3. Boot your Raspberry Pi Zero W and do the following:
   1. In the terminal, type the following command, and press enter:
      

      sudo nano /boot/config.txt

   2. Add the following line to the end of the file:
      

      dtoverlay=pi3-miniuart-bt

   3. Press CTRL + X to save and exit the editor.
   4. In the terminal, type the following command, and press enter:
      

      sudo nano /boot/cmdline.txt

   5. Remove the following line from the file:
      

      console=serial0,115200

   6. Press CTRL + X to save and exit the editor.
   7. Restart your Raspberry Pi with this command
      

      sudo /sbin/reboot

   8. In the terminal, type the following commands, and press enter after each command:
      
      

      git clone https://github.com/Pheeeeenom/stm32flash.git
      cd stm32flash
      sudo make install

4. Now you will flash the modchip.
   Note: This will remove read protection, and the modchip will wipe itself (that is what we want).
   1. In the terminal, type the following command, and press enter:
      

      stm32flash -k /dev/serial0

   2. Now to flash Spacecraft-NX Version 0.2.0, type the following, and press enter:
      

      stm32flash -v -w ./FULL_CHIP_STOCK.bin /dev/serial0

5. Once you're done flashing your modchip, remove the wiring from the modchip, and restore the 3.3v pin on the modchip to its original position.

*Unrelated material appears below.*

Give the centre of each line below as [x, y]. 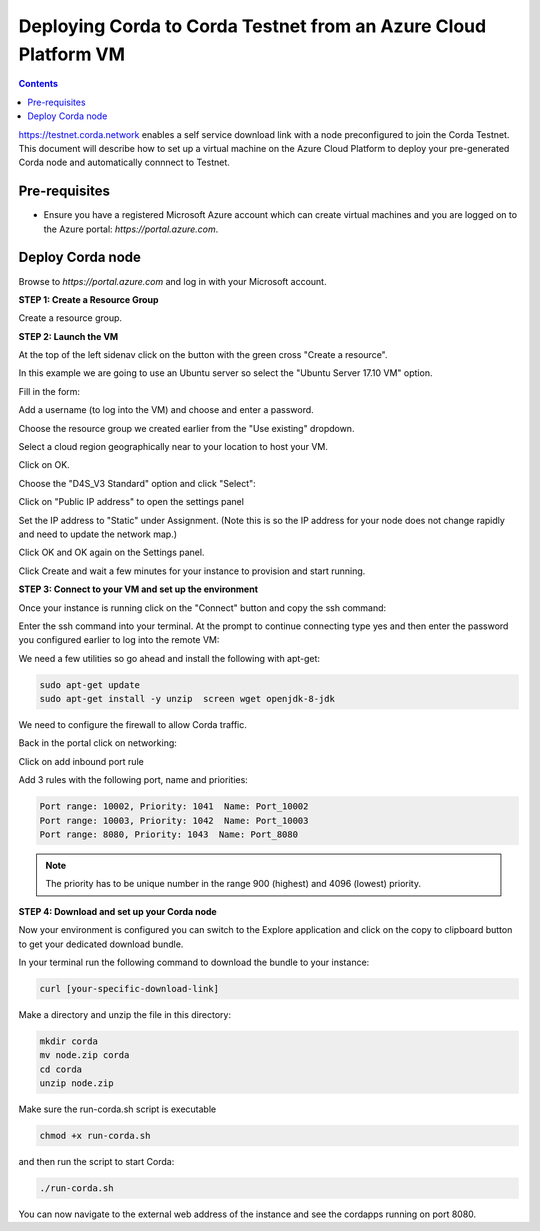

Please post pictures of your work here to further the identification of the different board revisions!


UPDATE: So it seems like stitching the spacecraft bootloader and firmware together from the repo causes unstable glitching behaviors. For now, consistent glitching behavior works with this bootload/firmware combo. This is the original file on the OLED variant chip which has 0.2.0 spacecraft. As for glitching, I'll figure it out, give me some time...unless someone else wants to hop in and reverse the differences.

For now, this at least solves the 0.1.0 HWFLY gen 3 issue. More to come.

UPDATE 2: This is only going to work on some HWFLY chips. Older ones use higher protection than the new revisions that seem to use the QFN FPGA.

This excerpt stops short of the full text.